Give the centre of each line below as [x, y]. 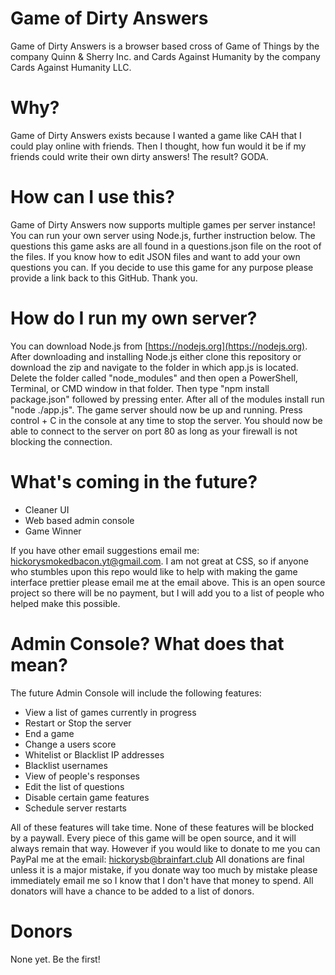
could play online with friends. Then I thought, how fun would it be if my [158, 146]
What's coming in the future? [134, 481]
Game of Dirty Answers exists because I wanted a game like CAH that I [156, 135]
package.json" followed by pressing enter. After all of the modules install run [167, 399]
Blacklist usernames [66, 765]
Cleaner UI [47, 509]
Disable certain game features [87, 797]
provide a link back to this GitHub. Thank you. [104, 278]
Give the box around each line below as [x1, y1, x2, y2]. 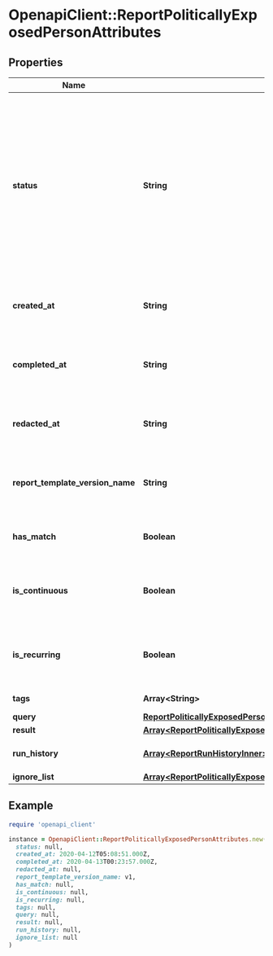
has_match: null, [15, 880, 75, 888]
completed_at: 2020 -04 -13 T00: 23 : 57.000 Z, [15, 857, 158, 866]
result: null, [15, 919, 63, 927]
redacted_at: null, [15, 866, 82, 874]
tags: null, [15, 903, 57, 911]
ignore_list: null [15, 934, 79, 942]
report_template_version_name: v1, [15, 873, 136, 881]
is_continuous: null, [15, 888, 89, 897]

□ □ □ □ □

WHAT YOU WILL DO:
Number of lines holding "null" in the material: state it with no other words.

ANSWER TO THIS TASK:
6